Respiratory syncytial virus (RSV) causes infectious symptoms that range from mild to severe. It is a seasonal disease, typically occurring during the cold weather months (October-March/April), with maximum activity during December and January. It is a common childhood illness, with most children reaching their second birthday having already had some form of RSV disease. Individuals who are immunocompromised and older adults are also prone to developing RSV infection (Table 1).1

Illustration of Respiratory Syncytial Virus or RSV - Image credit: Peter Hansen | stock.adobe.com

Image credit: Peter Hansen | stock.adobe.com

Symptoms of mild disease are runny nose and cough, while more involved RSV cases can include difficulty breathing, wheezing, and respiratory distress. The disease in infants and young children can sometimes progress to bronchiolitis and require more intense care and/or hospitalization. Secondary bacterial infection and cardiovascular or neurological complications can occur as a sequela of severe RSV, putting enormous strain on patients, caregivers and hospitals.
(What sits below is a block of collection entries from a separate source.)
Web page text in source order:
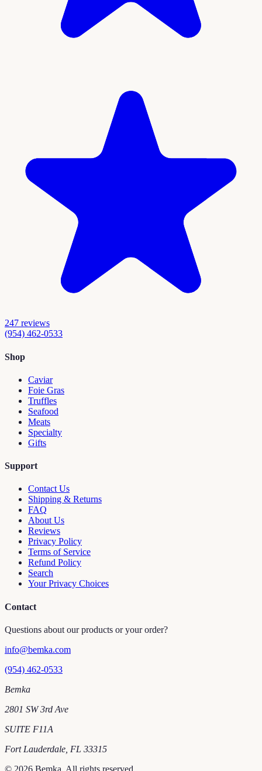
247 reviews
(954) 462-0533
Shop
Caviar
Foie Gras
Truffles
Seafood
Meats
Specialty
Gifts
Support
Contact Us
Shipping & Returns
FAQ
About Us
Reviews
Privacy Policy
Terms of Service
Refund Policy
Search
Your Privacy Choices
Contact
Questions about our products or your order?
info@bemka.com
(954) 462-0533
Bemka
2801 SW 3rd Ave
SUITE F11A
Fort Lauderdale FL 33315
© 2026 Bemka . All rights reserved.
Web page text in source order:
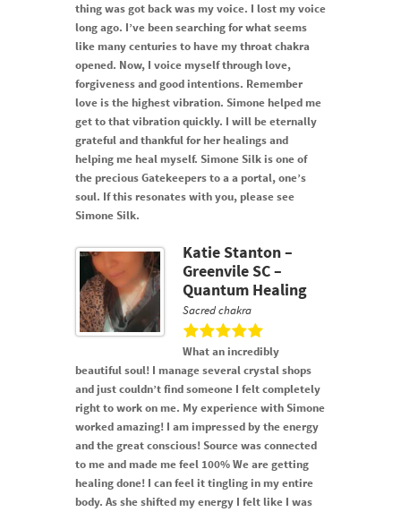
thing was got back was my voice. I lost my voice
long ago. I’ve been searching for what seems
like many centuries to have my throat chakra
opened. Now, I voice myself through love,
forgiveness and good intentions. Remember
love is the highest vibration. Simone helped me
get to that vibration quickly. I will be eternally
grateful and thankful for her healings and
helping me heal myself. Simone Silk is one of
the precious Gatekeepers to a a portal, one’s
soul. If this resonates with you, please see
Simone Silk.
Katie Stanton –
Greenvile SC –
Quantum Healing
Sacred chakra
What an incredibly
beautiful soul! I manage several crystal shops
and just couldn’t find someone I felt completely
right to work on me. My experience with Simone
worked amazing! I am impressed by the energy
and the great conscious! Source was connected
to me and made me feel 100% We are getting
healing done! I can feel it tingling in my entire
body. As she shifted my energy I felt like I was
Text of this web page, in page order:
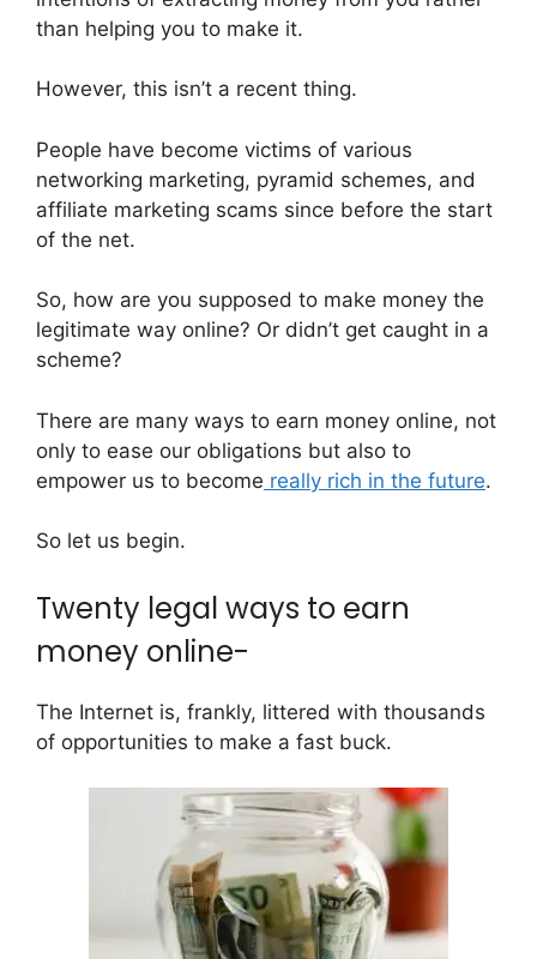
than helping you to make it.
However, this isn’t a recent thing.
People have become victims of various
networking marketing, pyramid schemes, and
affiliate marketing scams since before the start
of the net.
So, how are you supposed to make money the
legitimate way online? Or didn’t get caught in a
scheme?
There are many ways to earn money online, not
only to ease our obligations but also to
empower us to become really rich in the future.
So let us begin.
Twenty legal ways to earn
money online-
The Internet is, frankly, littered with thousands
of opportunities to make a fast buck.
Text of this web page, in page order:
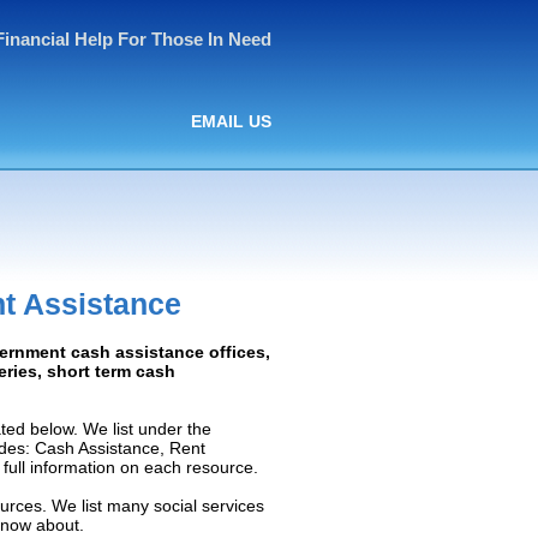
Help For Those In Need
EMAIL US
Assistance
cash assistance offices,
short term cash
below. We list under the
Cash Assistance, Rent
information on each resource.
We list many social services
about.
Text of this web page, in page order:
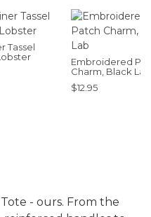
Tassel
Embroidered
Charm, Black Lab
$12.95
- ours. From the
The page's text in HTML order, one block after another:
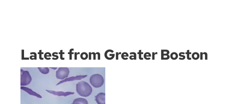
Latest from Greater Boston
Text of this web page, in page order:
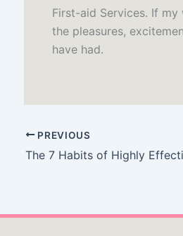
First-aid Services. If
the pleasures,
have had.
PREVIOUS
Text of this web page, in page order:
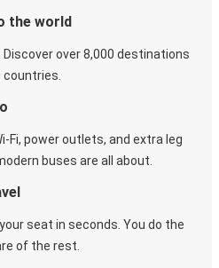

Those aged 75 years and older experience the highest rates of hospitalization.1

Table 1: Predisposing Conditions for RSV

Predisposing conditions for RSV illness in infants and children

Predisposing conditions for RSV in adults

  • Premature birth
  • Age < 6 months
  • Bronchopulmonary dysplasia
  • Chronic lung disease
  • Congenital heart disease
  • Congenital abnormalities of the airway
  • Cystic fibrosis
  • Immunodeficiency
  • Exposure to tobacco smoke
  • Genetic diseases e.g. Down’s syndrome
  • Crowded living conditions
  • Daycare attendance
  • Inadequate breastfeeding practices
  • Asthma
  • Chronic obstructive pulmonary disease
  • Coronary artery disease
  • Congestive heart failure
  • Diabetes
  • Neurologic or neuromuscular conditions

According to the CDC, individuals with severe cases of RSV could require additional oxygen, intravenous fluids, or intubation. However, in most of these cases hospitalization only lasts a few days before symptoms subside.2

About the Author

Sandra J. Grillo, MBA, RPh, is a retired independent community pharmacist with more than 40 years of experience. She is currently a student in the University of Connecticut Medical Writing Program.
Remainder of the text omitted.